TASK REQUIREMENTS –
An exact copy, beginning at the line containing "Installation (106, 282)" and ending at the final line of the records that follow, is the answer; it has no pictures and no other text.

=== Begin Enclosure ===

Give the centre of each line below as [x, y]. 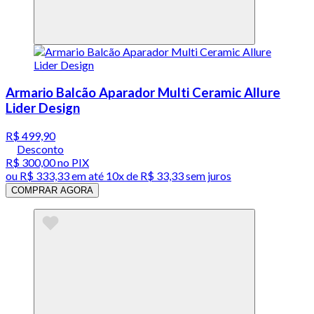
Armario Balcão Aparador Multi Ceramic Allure [143, 92]
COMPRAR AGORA [52, 190]
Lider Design [43, 108]
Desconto [40, 149]
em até [88, 175]
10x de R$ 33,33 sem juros [169, 175]
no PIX [72, 162]
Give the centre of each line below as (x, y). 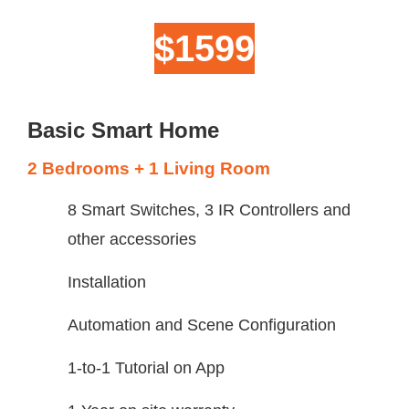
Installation (106, 282)
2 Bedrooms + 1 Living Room (149, 168)
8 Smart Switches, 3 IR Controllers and (209, 210)
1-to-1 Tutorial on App (146, 367)
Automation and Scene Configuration (201, 325)
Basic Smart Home (123, 130)
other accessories (131, 239)
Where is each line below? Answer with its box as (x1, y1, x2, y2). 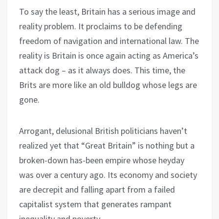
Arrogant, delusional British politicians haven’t (19, 125, 187, 136)
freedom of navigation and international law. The (19, 35, 199, 46)
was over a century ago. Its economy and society (19, 169, 197, 180)
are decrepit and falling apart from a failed (19, 183, 175, 195)
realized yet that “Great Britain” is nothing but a (19, 139, 195, 151)
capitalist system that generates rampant (19, 198, 172, 210)
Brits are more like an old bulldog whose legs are (19, 79, 197, 90)
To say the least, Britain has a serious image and (19, 5, 196, 17)

=== End Enclosure ===

RESPONSE TO THE EXERCISE –
Installation (106, 282)
2 Bedrooms + 1 Living Room (149, 168)
8 Smart Switches, 3 IR Controllers and (209, 210)
1-to-1 Tutorial on App (146, 367)
Automation and Scene Configuration (201, 325)
Basic Smart Home (123, 130)
other accessories (131, 239)
Where is each line below? Answer with its box as (x1, y1, x2, y2). 
Arrogant, delusional British politicians haven’t (19, 125, 187, 136)
freedom of navigation and international law. The (19, 35, 199, 46)
was over a century ago. Its economy and society (19, 169, 197, 180)
are decrepit and falling apart from a failed (19, 183, 175, 195)
realized yet that “Great Britain” is nothing but a (19, 139, 195, 151)
capitalist system that generates rampant (19, 198, 172, 210)
Brits are more like an old bulldog whose legs are (19, 79, 197, 90)
To say the least, Britain has a serious image and (19, 5, 196, 17)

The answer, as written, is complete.